如何迭代列表的元组？

Question

alright this might be a stupid one but I am kinda stuck right now. I am dealing with arguments of type tuple, containing lists of lists and just can't read them properly.

Here is a basic example:

def test(*args):
    for arg in args:
        print(arg)
        print(arg[0])
        print(arg[1])

testTuple1 = ([["x_1", "x_2", "x_3"], []])
testTuple2 = ([['x_1', 'x_2', 'x_3'], []], [['x_2', 'x_3'], ['x_1']])

test(testTuple1)
test(testTuple2)

Which results in the following outputs:

[['x_1', 'x_2', 'x_3'], []]
['x_1', 'x_2', 'x_3']
[]

([['x_1', 'x_2', 'x_3'], []], [['x_2', 'x_3'], ['x_1']])
[['x_1', 'x_2', 'x_3'], []]
[['x_2', 'x_3'], ['x_1']]

The output of the first example is the output I would have expected. However I don't get the first output of the second example. Why am I getting a tuple and not the first of the lists contained in the tuple: [['x_1', 'x_2', 'x_3'], []]?

Answer 1

Because in python there's some ambiguity created by the fact that parens are used both for creating literal tuples and for general grouping of expressions. Here's your lists, with some added formatting for clarity:

testTuple1 = (
               [
                 ["x_1", "x_2", "x_3"], 
                 []
               ]
             )

testTuple2 = (
               [
                 ['x_1', 'x_2', 'x_3'], 
                 []
               ], 
               [
                 ['x_2', 'x_3'], 
                 ['x_1']
               ]
             )

testTuple1 , since the outer parens contain only a single item (the outermost list), will evaluate to just that outer list. The parens just sort of go away. But in testTuple2 , since there are multiple comma-separated lists, it will evaluate to a tuple.

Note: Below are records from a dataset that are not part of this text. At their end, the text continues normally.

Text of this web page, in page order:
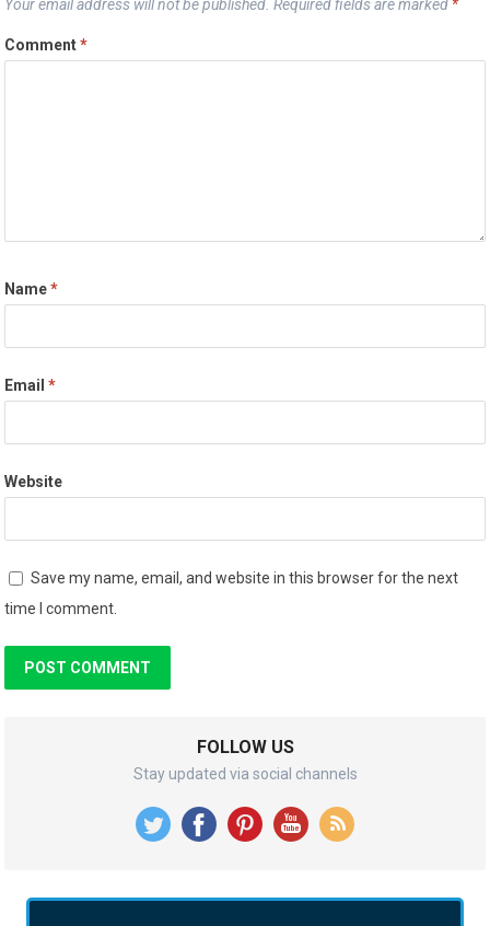
Your email address will not be published. Required fields are marked *
Comment*
Name*
Email*
Website
Save my name, email, and website in this browser for the next
time I comment.
FOLLOW US
Stay updated via social channels
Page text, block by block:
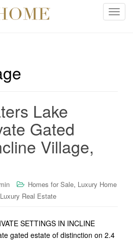
T
n
Lake
Gated
Village,
Homes for Sale, Luxury Home
Luxury Real Estate
SETTINGS IN INCLINE
gated estate of distinction on 2.4
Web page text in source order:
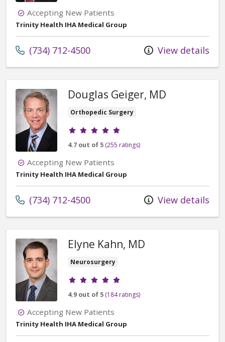
Accepting New Patients
Trinity Health IHA Medical Group
Call us at
(734) 712-4500 View details
Douglas Geiger, MD
Orthopedic Surgery
Provider ratings
4.7 out of 5 (255 ratings)
Accepting New Patients
Trinity Health IHA Medical Group
Call us at
(734) 712-4500 View details
Elyne Kahn, MD
Neurosurgery
Provider ratings
4.9 out of 5 (184 ratings)
Accepting New Patients
Trinity Health IHA Medical Group
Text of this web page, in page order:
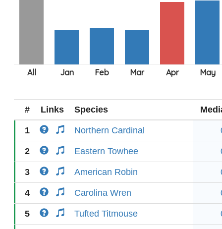
# Links Species
1 Northern Cardinal
2 Eastern Towhee
3 American Robin
4 Carolina Wren
5 Tufted Titmouse
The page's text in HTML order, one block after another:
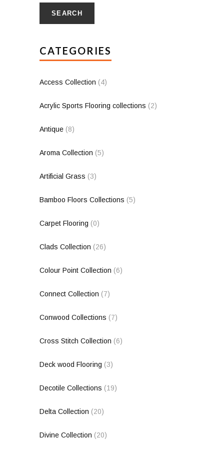
SEARCH
CATEGORIES
Access Collection (4)
Acrylic Sports Flooring collections (2)
Antique (8)
Aroma Collection (5)
Artificial Grass (3)
Bamboo Floors Collections (5)
Carpet Flooring (0)
Clads Collection (26)
Colour Point Collection (6)
Connect Collection (7)
Conwood Collections (7)
Cross Stitch Collection (6)
Deck wood Flooring (3)
Decotile Collections (19)
Delta Collection (20)
Divine Collection (20)
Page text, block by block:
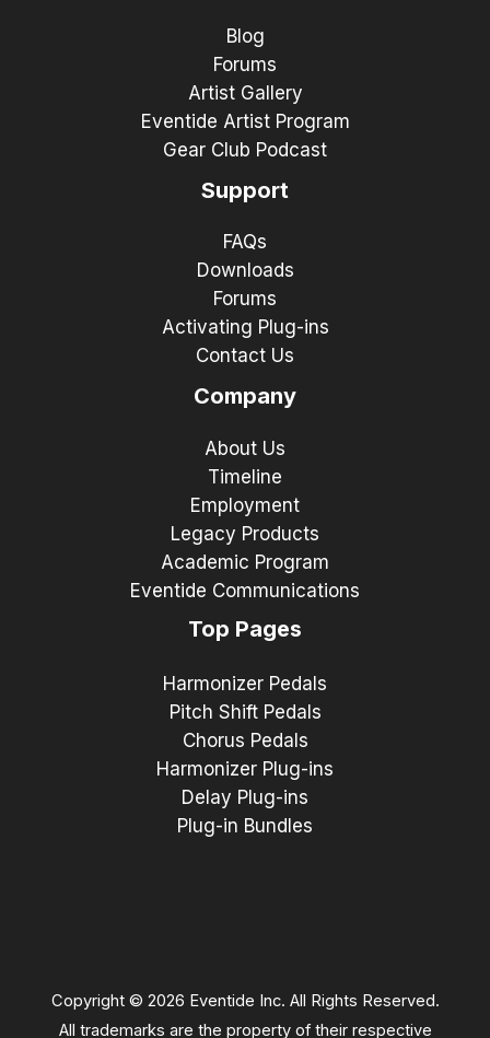
Blog
Forums
Artist Gallery
Eventide Artist Program
Gear Club Podcast
Support
FAQs
Downloads
Forums
Activating Plug-ins
Contact Us
Company
About Us
Timeline
Employment
Legacy Products
Academic Program
Eventide Communications
Top Pages
Harmonizer Pedals
Pitch Shift Pedals
Chorus Pedals
Harmonizer Plug-ins
Delay Plug-ins
Plug-in Bundles
Copyright © 2026 Eventide Inc. All Rights Reserved.
All trademarks are the property of their respective
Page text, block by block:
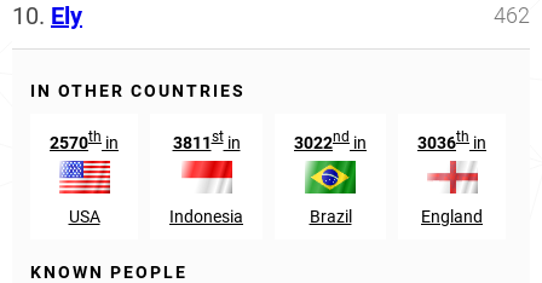
10. Ely 462
IN OTHER COUNTRIES
2570th in
USA
3811stin
Indonesia
3022nd in
Brazil
3036th in
England
KNOWN PEOPLE
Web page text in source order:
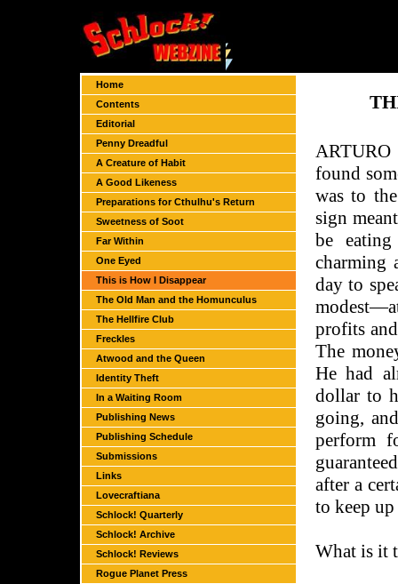
Home
Contents
Editorial
Penny Dreadful
A Creature of Habit
A Good Likeness
Preparations for Cthulhu's Return
Sweetness of Soot
Far Within
One Eyed
This is How I Disappear
The Old Man and the Homunculus
The Hellfire Club
Freckles
Atwood and the Queen
Identity Theft
In a Waiting Room
Publishing News
Publishing Schedule
Submissions
Links
Lovecraftiana
Schlock! Quarterly
Schlock! Archive
Schlock! Reviews
Rogue Planet Press
found
was to
sign
be
charming
day to
profits
The
He had
dollar to
going,
perform
after a
to keep
What is it
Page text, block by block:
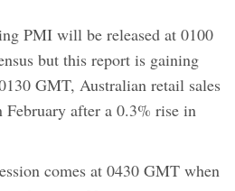
PMI will be released at 0100
but this report is gaining
GMT, Australian retail sales
February after a 0.3% rise in
comes at 0430 GMT when
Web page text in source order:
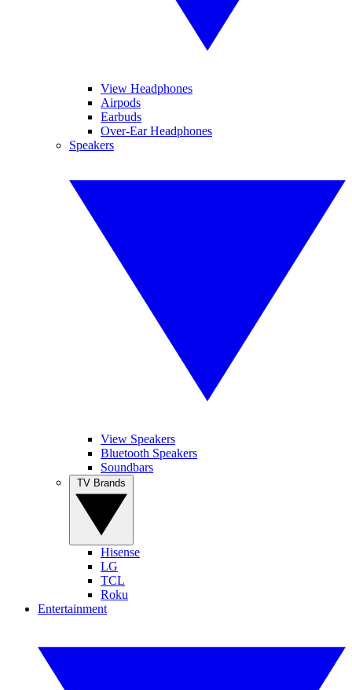
View Headphones
Airpods
Earbuds
Over-Ear Headphones
Speakers
View Speakers
Bluetooth Speakers
Soundbars
Hisense
LG
TCL
Roku
Entertainment
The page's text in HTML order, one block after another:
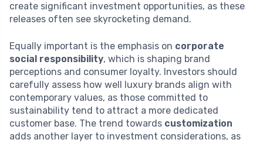
create significant investment opportunities, as these
releases often see skyrocketing demand.
Equally important is the emphasis on corporate
social responsibility, which is shaping brand
perceptions and consumer loyalty. Investors should
carefully assess how well luxury brands align with
contemporary values, as those committed to
sustainability tend to attract a more dedicated
customer base. The trend towards customization
adds another layer to investment considerations, as
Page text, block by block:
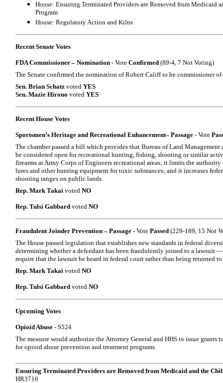
House: Ensuring Terminated Providers are Removed from Medicaid
Program
House: Regulatory Action and Kilns
Recent Senate Votes
FDA Commissioner – Nomination - Vote Confirmed (89-4, 7 Not Voting)
The Senate confirmed the nomination of Robert Califf to be commissioner
Sen. Brian Schatz voted YES
Sen. Mazie Hirono voted YES
Recent House Votes
Sportsmen’s Heritage and Recreational Enhancement– Passage - Vote
The chamber passed a bill which provides that Bureau of Land Management
be considered open for recreational hunting, fishing, shooting or similar
firearms at Army Corps of Engineers recreational areas; it limits the
lures and other hunting equipment for toxic substances; and it increases
shooting ranges on public lands.
Rep. Mark Takai voted NO
Rep. Tulsi Gabbard voted NO
Fraudulent Joinder Prevention – Passage - Vote Passed (229-189, 15 Not
The House passed legislation that establishes new standards in federal
determining whether a defendant has been fraudulently joined to a lawsuit
require that the lawsuit be heard in federal court rather than being returned
Rep. Mark Takai voted NO
Rep. Tulsi Gabbard voted NO
Upcoming Votes
Opioid Abuse - S524
The measure would authorize the Attorney General and HHS to issue grants
for opioid abuse prevention and treatment programs.
Ensuring Terminated Providers are Removed from Medicaid and the
HR3716
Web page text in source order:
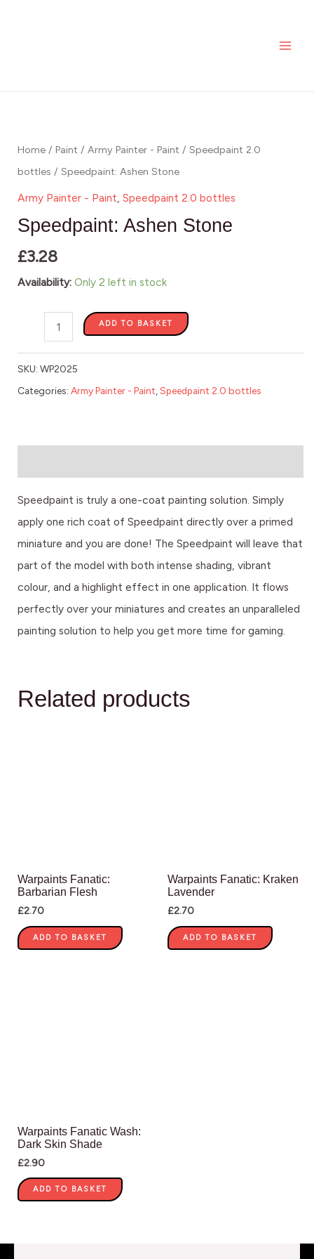
Home / Paint / Army Painter - Paint / Speedpaint 2.0
bottles / Speedpaint: Ashen Stone
Army Painter - Paint, Speedpaint 2.0 bottles
Speedpaint: Ashen Stone
£3.28
Availability: Only 2 left in stock
Stone
quantity
ADD TO BASKET
SKU: WP2025
Categories: Army Painter - Paint Speedpaint 2.0 bottles
Speedpaint is truly a one-coat painting solution. Simply
apply one rich coat of Speedpaint directly over a primed
miniature and you are done! The Speedpaint will leave that
part of the model with both intense shading, vibrant
colour, and a highlight effect in one application. It flows
perfectly over your miniatures and creates an unparalleled
painting solution to help you get more time for gaming.
Related products
Warpaints Fanatic:
Barbarian Flesh
£2.70
ADD TO BASKET
Warpaints Fanatic: Kraken
Lavender
£2.70
ADD TO BASKET
Warpaints Fanatic Wash:
Dark Skin Shade
£2.90
ADD TO BASKET
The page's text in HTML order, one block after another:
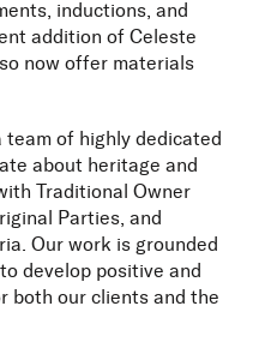
inductions, and
addition of Celeste
now offer materials
of highly dedicated
about heritage and
Traditional Owner
Parties, and
Our work is grounded
develop positive and
both our clients and the
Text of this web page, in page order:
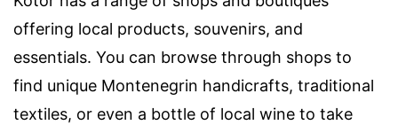
offering local products, souvenirs, and
essentials. You can browse through shops to
find unique Montenegrin handicrafts, traditional
textiles, or even a bottle of local wine to take
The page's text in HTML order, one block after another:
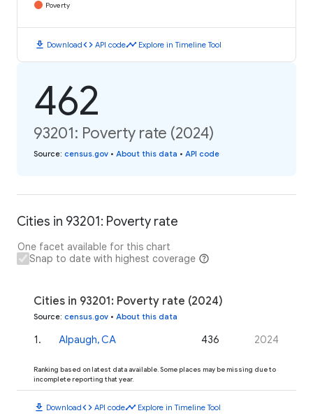
Poverty
download Downloadcode API codetimeline Explore in Timeline Tool
462
93201: Poverty rate (2024)
Source: census.gov • About this data • API code
Cities in 93201: Poverty rate
One facet available for this chart
Snap to date with highest coverage
Cities in 93201: Poverty rate (2024)
Source: census.gov • About this data
1 . Alpaugh, CA 436 2024
Ranking based on latest data available. Some places may be missing due to
incomplete reporting that year.
download Downloadcode API codetimeline Explore in Timeline Tool
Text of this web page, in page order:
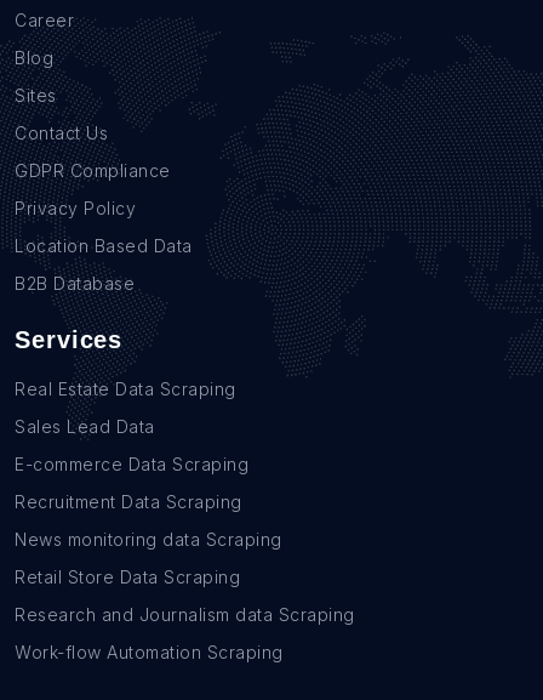
Career
Blog
Sites
Contact Us
GDPR Compliance
Privacy Policy
Location Based Data
B2B Database
Services
Real Estate Data Scraping
Sales Lead Data
E-commerce Data Scraping
Recruitment Data Scraping
News monitoring data Scraping
Retail Store Data Scraping
Research and Journalism data Scraping
Work-flow Automation Scraping
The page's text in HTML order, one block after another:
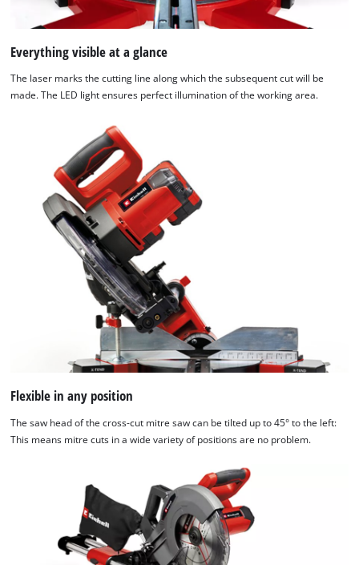
Everything visible at a glance
The laser marks the cutting line along which the subsequent cut will be
made. The LED light ensures perfect illumination of the working area.
Flexible in any position
The saw head of the cross-cut mitre saw can be tilted up to 45° to the left:
This means mitre cuts in a wide variety of positions are no problem.
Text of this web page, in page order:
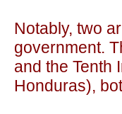
Notably, two
government.
and the Tenth
Honduras),
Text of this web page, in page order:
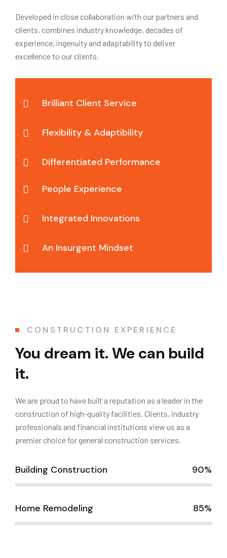
Developed in close collaboration with our partners and
clients, combines industry knowledge, decades of
experience, ingenuity and adaptability to deliver
excellence to our clients.
Brilliant Client Service
Flexibility & Adaptibility
Differentiated Performance
People Experience
Integrated Innovations
An Insurgent Mindset
CONSTRUCTION EXPERIENCE
You dream it. We can build
it.
We are proud to have built a reputation as a leader in the
construction of high-quality facilities. Clients, industry
professionals and financial institutions view us as a
premier choice for general construction services.
Building Construction 90%
Home Remodeling 85%

If you want the first one to be a tuple as well, you need to add a trailing comma after the outer list to explicitly let python know that those parens are meant to denote a 1-tuple, and aren't just for grouping:

testTuple1 = ([["x_1", "x_2", "x_3"], []],)

Answer 2

When you use the asterisk as modifier for your argument, it will enable you to pass arbitrarily many arguments when calling the function.

def test(*args):
    # Do anything

test(v1)
test(v1, arg, another, something)
test()

It will end up concatenate all arguments from the call into one tuple.

When you simply pass one argument to the function call, the tupled argument will end consisting only of this one argument, no matter what class this object actually has. Just do the printing right before the iteration. Then you will see the actual value of args , which resolves to this:

([['x_1', 'x_2', 'x_3'], []],)

---

If you want to pass an iterable to a function and have the element on the first layer spread out to the arguments just use the asterisk at the call again.

>> test(*testTuple1)
['x_1', 'x_2', 'x_3']
'x_1'
'x_2'
[]

IndexError: ....

---

The IndexError occurrs, because an empty list does not have a zero-th or even a first element to get.